[Stored items]
——————————

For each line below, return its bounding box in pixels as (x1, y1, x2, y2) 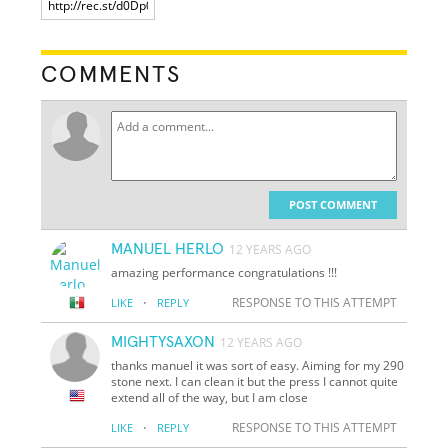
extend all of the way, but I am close (111, 388, 309, 406)
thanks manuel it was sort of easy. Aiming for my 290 (111, 356, 405, 374)
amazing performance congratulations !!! (111, 263, 338, 281)
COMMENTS (41, 62, 182, 87)
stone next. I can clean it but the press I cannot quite (111, 372, 399, 390)
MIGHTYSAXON (111, 333, 216, 350)
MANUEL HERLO (111, 240, 225, 257)
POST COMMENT (288, 196, 377, 212)
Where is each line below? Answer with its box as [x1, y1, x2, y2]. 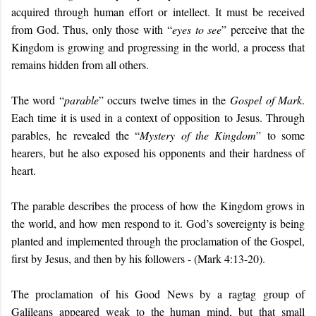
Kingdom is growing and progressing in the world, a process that [11, 39, 305, 54]
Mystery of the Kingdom [140, 127, 257, 142]
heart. [11, 162, 36, 178]
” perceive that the [221, 21, 305, 37]
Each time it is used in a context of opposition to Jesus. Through [11, 109, 305, 125]
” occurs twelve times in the [98, 92, 231, 107]
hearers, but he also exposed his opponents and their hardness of [11, 145, 305, 160]
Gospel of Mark [230, 92, 303, 107]
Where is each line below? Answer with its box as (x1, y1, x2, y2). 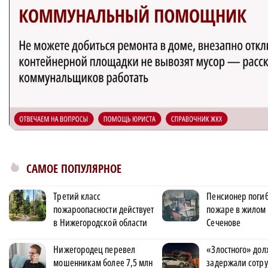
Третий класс (53, 190, 101, 203)
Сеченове (206, 216, 241, 229)
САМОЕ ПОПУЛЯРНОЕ (26, 161, 121, 176)
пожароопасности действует (53, 203, 154, 216)
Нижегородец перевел (53, 243, 135, 256)
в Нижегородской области (53, 216, 148, 229)
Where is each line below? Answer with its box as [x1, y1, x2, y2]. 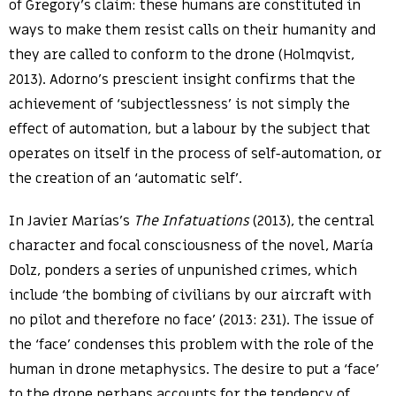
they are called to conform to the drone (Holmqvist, [9, 45, 354, 65]
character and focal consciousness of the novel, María [9, 236, 373, 255]
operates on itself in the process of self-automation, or [9, 144, 382, 164]
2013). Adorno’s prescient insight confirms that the [9, 70, 355, 89]
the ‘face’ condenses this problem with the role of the [9, 335, 374, 354]
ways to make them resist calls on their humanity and [9, 20, 376, 40]
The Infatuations [133, 211, 249, 231]
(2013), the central [249, 211, 374, 231]
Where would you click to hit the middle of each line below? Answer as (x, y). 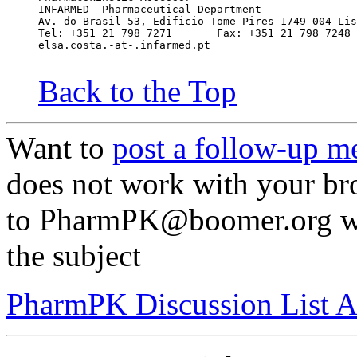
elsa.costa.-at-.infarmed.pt (124, 45)
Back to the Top (137, 92)
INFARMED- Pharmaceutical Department (150, 10)
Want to (59, 148)
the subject (74, 256)
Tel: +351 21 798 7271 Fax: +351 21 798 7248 (194, 33)
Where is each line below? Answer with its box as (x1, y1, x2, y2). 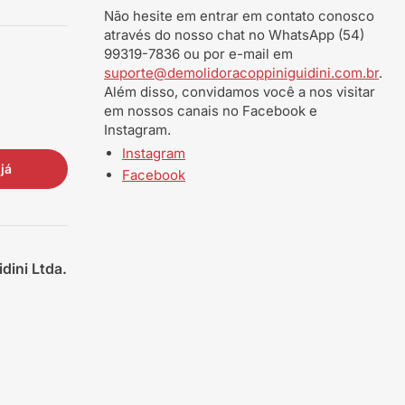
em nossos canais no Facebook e (104, 102, 318, 119)
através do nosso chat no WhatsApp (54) (104, 26, 365, 43)
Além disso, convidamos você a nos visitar (104, 83, 376, 100)
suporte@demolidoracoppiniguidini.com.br (104, 64, 380, 81)
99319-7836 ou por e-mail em (104, 45, 294, 62)
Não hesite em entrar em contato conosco (104, 7, 375, 24)
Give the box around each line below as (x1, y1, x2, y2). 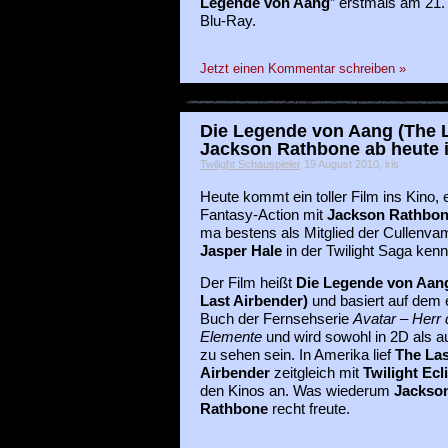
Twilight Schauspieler (199, 158, 301, 171)
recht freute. (267, 400, 350, 417)
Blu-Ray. (199, 12, 256, 29)
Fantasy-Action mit (199, 207, 327, 224)
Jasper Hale (199, 243, 282, 260)
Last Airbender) (199, 292, 308, 309)
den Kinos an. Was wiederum (199, 382, 394, 399)
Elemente (199, 328, 262, 345)
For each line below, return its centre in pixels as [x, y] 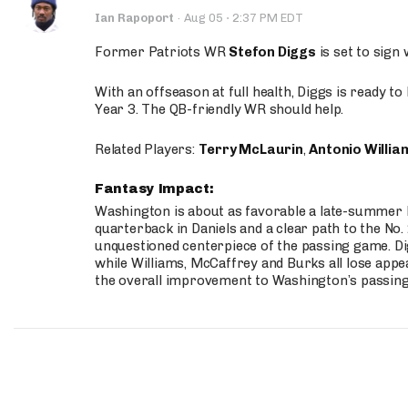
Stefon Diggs [272, 52]
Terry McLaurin [250, 149]
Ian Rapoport [134, 18]
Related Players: [147, 149]
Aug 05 [205, 18]
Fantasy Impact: [157, 189]
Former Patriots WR [162, 52]
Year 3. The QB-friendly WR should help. [219, 109]
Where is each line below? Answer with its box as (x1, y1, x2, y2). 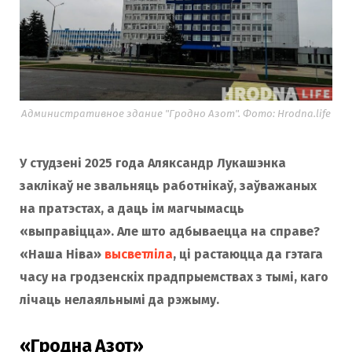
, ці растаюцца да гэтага (173, 246, 323, 262)
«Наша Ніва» (20, 246, 104, 262)
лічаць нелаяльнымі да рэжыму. (20, 291, 219, 307)
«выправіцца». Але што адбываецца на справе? (20, 223, 320, 239)
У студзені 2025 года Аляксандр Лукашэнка (20, 155, 286, 170)
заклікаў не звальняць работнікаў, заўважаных (20, 178, 317, 193)
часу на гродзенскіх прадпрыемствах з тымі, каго (20, 269, 328, 284)
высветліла (104, 246, 173, 262)

——————————

• [Problem to solve]:
With the pictures set aside, please write out all of the records above exactly.

• [Task response]:
For each line below, return its bounding box in pixels as (x1, y1, x2, y2) 
extend all of the way, but I am close (111, 388, 309, 406)
thanks manuel it was sort of easy. Aiming for my 290 (111, 356, 405, 374)
amazing performance congratulations !!! (111, 263, 338, 281)
COMMENTS (41, 62, 182, 87)
stone next. I can clean it but the press I cannot quite (111, 372, 399, 390)
MIGHTYSAXON (111, 333, 216, 350)
MANUEL HERLO (111, 240, 225, 257)
POST COMMENT (288, 196, 377, 212)
Where is each line below? Answer with its box as [x1, y1, x2, y2]. 
Kingdom is growing and progressing in the world, a process that [11, 39, 305, 54]
Mystery of the Kingdom [140, 127, 257, 142]
heart. [11, 162, 36, 178]
” perceive that the [221, 21, 305, 37]
Each time it is used in a context of opposition to Jesus. Through [11, 109, 305, 125]
” occurs twelve times in the [98, 92, 231, 107]
hearers, but he also exposed his opponents and their hardness of [11, 145, 305, 160]
Gospel of Mark [230, 92, 303, 107]
Where is each line below? Answer with its box as (x1, y1, x2, y2). 
Третий класс (53, 190, 101, 203)
Сеченове (206, 216, 241, 229)
САМОЕ ПОПУЛЯРНОЕ (26, 161, 121, 176)
пожароопасности действует (53, 203, 154, 216)
Нижегородец перевел (53, 243, 135, 256)
в Нижегородской области (53, 216, 148, 229)
Where is each line below? Answer with its box as [x1, y1, x2, y2]. 
they are called to conform to the drone (Holmqvist, [9, 45, 354, 65]
character and focal consciousness of the novel, María [9, 236, 373, 255]
operates on itself in the process of self-automation, or [9, 144, 382, 164]
2013). Adorno’s prescient insight confirms that the [9, 70, 355, 89]
the ‘face’ condenses this problem with the role of the [9, 335, 374, 354]
ways to make them resist calls on their humanity and [9, 20, 376, 40]
The Infatuations [133, 211, 249, 231]
(2013), the central [249, 211, 374, 231]
Where would you click to hit the middle of each line below? Answer as (x, y). 
elsa.costa.-at-.infarmed.pt (124, 45)
Back to the Top (137, 92)
INFARMED- Pharmaceutical Department (150, 10)
Want to (59, 148)
the subject (74, 256)
Tel: +351 21 798 7271 Fax: +351 21 798 7248 (194, 33)
Where is each line below? Answer with its box as (x1, y1, x2, y2). 
em nossos canais no Facebook e (104, 102, 318, 119)
através do nosso chat no WhatsApp (54) (104, 26, 365, 43)
Além disso, convidamos você a nos visitar (104, 83, 376, 100)
suporte@demolidoracoppiniguidini.com.br (104, 64, 380, 81)
99319-7836 ou por e-mail em (104, 45, 294, 62)
Não hesite em entrar em contato conosco (104, 7, 375, 24)
Give the box around each line below as (x1, y1, x2, y2). 
Twilight Schauspieler (199, 158, 301, 171)
recht freute. (267, 400, 350, 417)
Blu-Ray. (199, 12, 256, 29)
Fantasy-Action mit (199, 207, 327, 224)
Jasper Hale (199, 243, 282, 260)
Last Airbender) (199, 292, 308, 309)
den Kinos an. Was wiederum (199, 382, 394, 399)
Elemente (199, 328, 262, 345)
For each line below, return its centre in pixels as [x, y] 
Stefon Diggs [272, 52]
Terry McLaurin [250, 149]
Ian Rapoport [134, 18]
Related Players: [147, 149]
Aug 05 [205, 18]
Fantasy Impact: [157, 189]
Former Patriots WR [162, 52]
Year 3. The QB-friendly WR should help. [219, 109]
Where is each line below? Answer with its box as (x1, y1, x2, y2). 
, ці растаюцца да гэтага (173, 246, 323, 262)
«Наша Ніва» (20, 246, 104, 262)
лічаць нелаяльнымі да рэжыму. (20, 291, 219, 307)
«выправіцца». Але што адбываецца на справе? (20, 223, 320, 239)
У студзені 2025 года Аляксандр Лукашэнка (20, 155, 286, 170)
заклікаў не звальняць работнікаў, заўважаных (20, 178, 317, 193)
часу на гродзенскіх прадпрыемствах з тымі, каго (20, 269, 328, 284)
высветліла (104, 246, 173, 262)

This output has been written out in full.